Now let's compare all three approaches side by side to understand the impact of instruction quality.

In [21]:
# Create comparison table
comparison_table = Table(title="📊 TavilyCrawl: Instruction Quality Comparison")
comparison_table.add_column("Approach", style="cyan", no_wrap=True)
comparison_table.add_column("Instructions", style="yellow")
comparison_table.add_column("Pages Found", style="blue")
comparison_table.add_column("Content Quality", style="green")
comparison_table.add_column("Usefulness", style="red")

comparison_table.add_row(
    "🔍 No Instructions",
    "None (baseline)",
    f"{len(basic_results)}",
    "Mixed (all types)",
    "Low (requires filtering)"
)

comparison_table.add_row(
    "❌ Poor Instructions",
    bad_instructions,
    f"{len(bad_results)}",
    "Potentially unfocused",
    "Medium (may need filtering)"
)

comparison_table.add_row(
    "✅ Good Instructions",
    good_instructions,
    f"{len(good_results)}",
    "Highly targeted",
    "High (ready to use)"
)

console.print(comparison_table)

console.print("\n🎯 **Key Observations:**", style="blue")
console.print("   🔍 **No instructions** return everything, requiring manual filtering")
console.print("   ❌ **Poor instructions** may return unfocused results")
console.print("   ✅ **Good instructions** provide highly targeted, ready-to-use results")
console.print("   💡 **Best practice**: Use specific, action-oriented instructions")

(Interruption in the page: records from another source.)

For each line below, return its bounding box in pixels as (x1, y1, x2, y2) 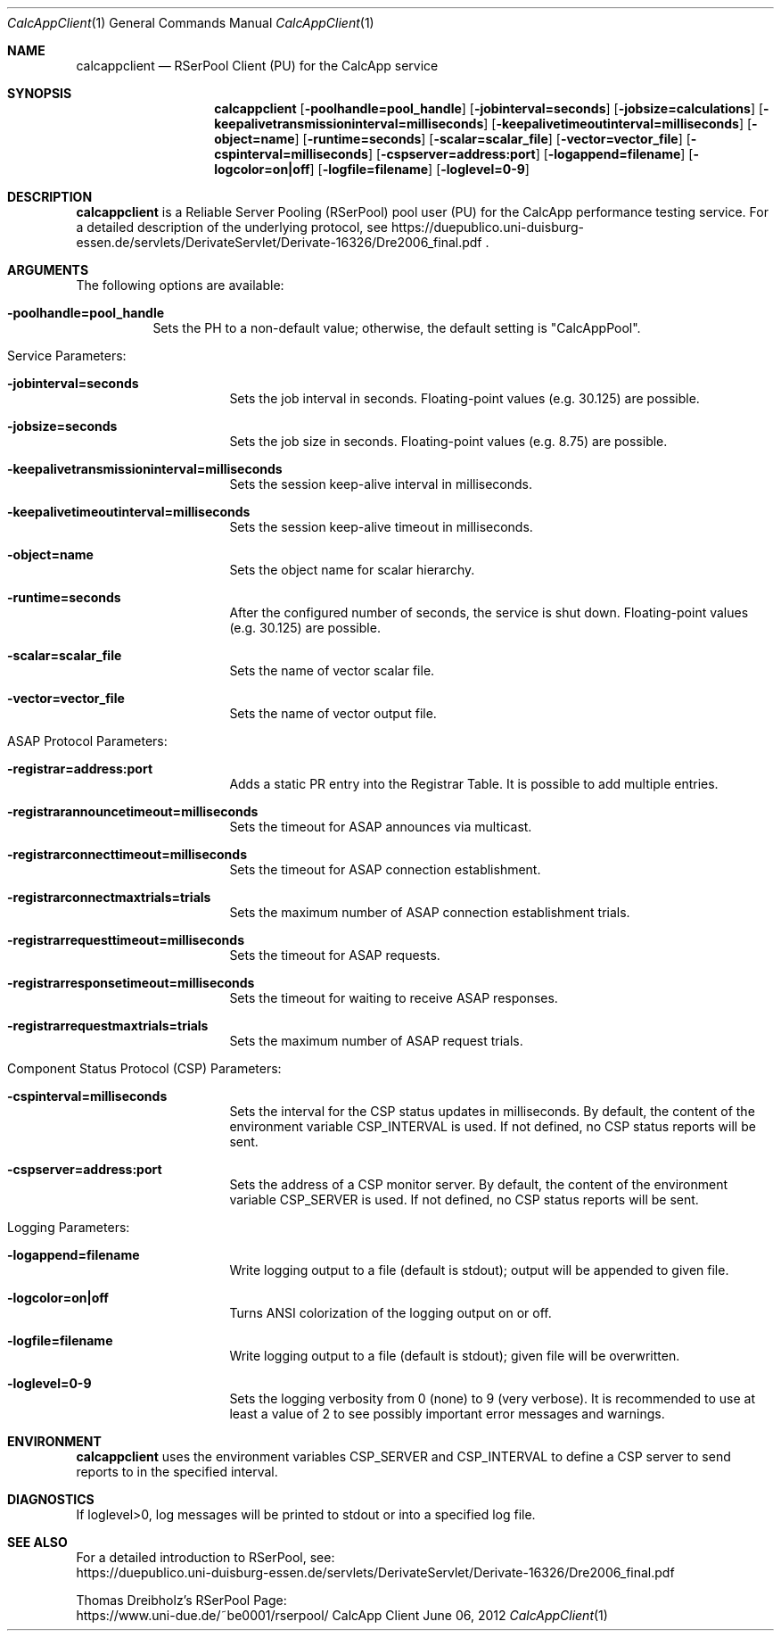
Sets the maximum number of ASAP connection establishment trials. (229, 905, 630, 920)
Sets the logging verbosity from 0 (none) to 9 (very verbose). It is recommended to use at (229, 1391, 755, 1406)
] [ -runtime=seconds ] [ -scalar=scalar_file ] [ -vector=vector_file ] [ (294, 131, 691, 146)
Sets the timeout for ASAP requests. (229, 947, 440, 963)
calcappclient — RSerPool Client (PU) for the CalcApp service (76, 58, 439, 73)
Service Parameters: (7, 348, 127, 363)
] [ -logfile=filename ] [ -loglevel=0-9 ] (309, 161, 530, 177)
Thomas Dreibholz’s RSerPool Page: (76, 1592, 287, 1608)
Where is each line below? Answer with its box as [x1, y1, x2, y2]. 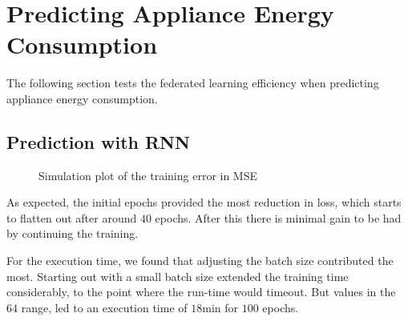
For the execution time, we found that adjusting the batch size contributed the [6, 252, 394, 269]
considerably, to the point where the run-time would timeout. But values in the [6, 283, 396, 300]
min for [202, 299, 239, 315]
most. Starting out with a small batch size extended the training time [6, 267, 349, 284]
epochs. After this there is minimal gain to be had [155, 209, 402, 226]
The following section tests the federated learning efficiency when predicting [6, 74, 379, 91]
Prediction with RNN [6, 129, 190, 154]
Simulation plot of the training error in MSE [38, 167, 258, 183]
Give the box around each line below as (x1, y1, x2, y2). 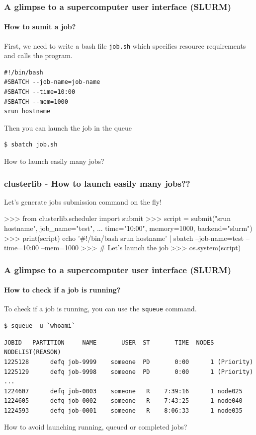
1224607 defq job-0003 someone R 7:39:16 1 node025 (4, 387, 243, 395)
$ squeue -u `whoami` (4, 322, 76, 330)
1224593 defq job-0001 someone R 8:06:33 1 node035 (4, 407, 243, 414)
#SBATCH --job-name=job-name (4, 78, 100, 86)
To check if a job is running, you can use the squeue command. (4, 303, 197, 314)
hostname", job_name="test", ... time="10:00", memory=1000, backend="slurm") (4, 223, 253, 233)
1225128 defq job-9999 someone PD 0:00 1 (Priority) (4, 358, 254, 365)
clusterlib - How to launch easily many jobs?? (4, 177, 190, 189)
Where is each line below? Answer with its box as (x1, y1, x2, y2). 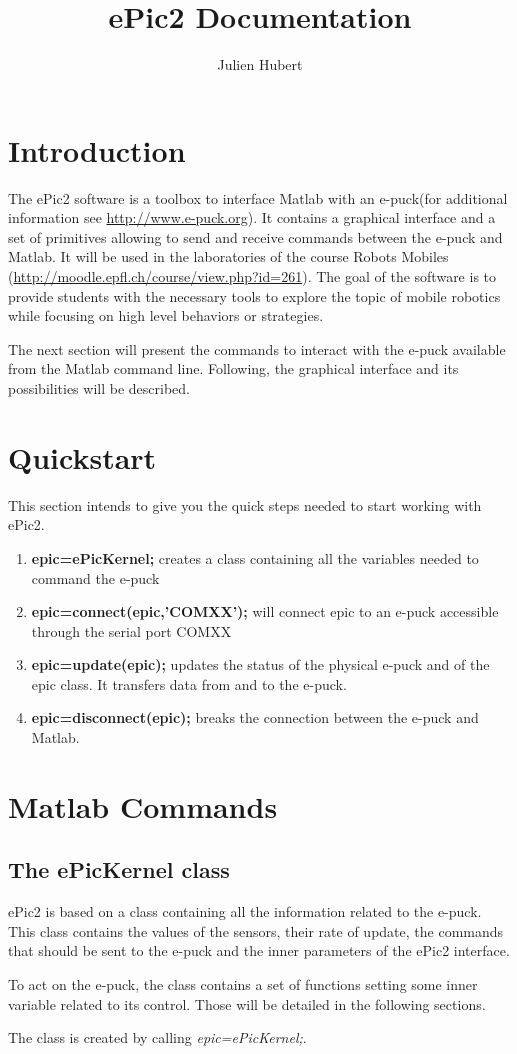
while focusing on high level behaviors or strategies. (8, 305, 324, 326)
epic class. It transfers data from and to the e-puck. (31, 673, 347, 694)
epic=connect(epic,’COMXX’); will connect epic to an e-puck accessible (31, 601, 499, 622)
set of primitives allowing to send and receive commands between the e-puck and (8, 226, 503, 247)
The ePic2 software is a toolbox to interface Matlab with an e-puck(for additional (8, 187, 508, 208)
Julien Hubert (217, 54, 303, 75)
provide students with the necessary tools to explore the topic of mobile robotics (8, 285, 501, 306)
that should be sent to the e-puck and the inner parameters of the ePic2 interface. (8, 940, 510, 961)
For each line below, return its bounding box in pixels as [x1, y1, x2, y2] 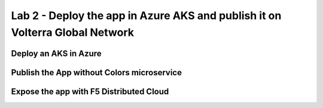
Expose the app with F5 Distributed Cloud [11, 87, 169, 97]
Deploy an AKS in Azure [11, 48, 102, 58]
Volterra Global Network [11, 26, 135, 39]
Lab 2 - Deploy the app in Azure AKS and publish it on [11, 9, 282, 22]
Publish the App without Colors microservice [11, 67, 182, 78]

console.print(f"\n📈 **Efficiency with Good Instructions:**", style="green")
console.print(f"   🎯 Filtering efficiency: {((len(basic_results) - len(good_results)) / len(basic_results) * 100):.1f}% reduction in noise")
console.print("   ⚡ Time saved: No manual post-processing required")
console.print("   🧠 AI-powered: Intelligent path selection and content filtering")